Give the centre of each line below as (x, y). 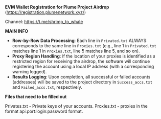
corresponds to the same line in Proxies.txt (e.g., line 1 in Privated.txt (84, 46)
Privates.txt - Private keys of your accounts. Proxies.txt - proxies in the (76, 106)
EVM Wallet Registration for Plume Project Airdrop (57, 7)
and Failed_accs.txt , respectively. (47, 87)
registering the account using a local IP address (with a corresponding (83, 66)
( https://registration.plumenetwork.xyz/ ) (46, 12)
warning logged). (29, 72)
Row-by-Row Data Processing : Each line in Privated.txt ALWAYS (79, 40)

···

**WORK TASK**. Go over the data and return every line that includes the word "Privated".

**YOUR RESPONSE**.
corresponds to the same line in Proxies.txt (e.g., line 1 in Privated.txt (84, 46)
Row-by-Row Data Processing : Each line in Privated.txt ALWAYS (79, 40)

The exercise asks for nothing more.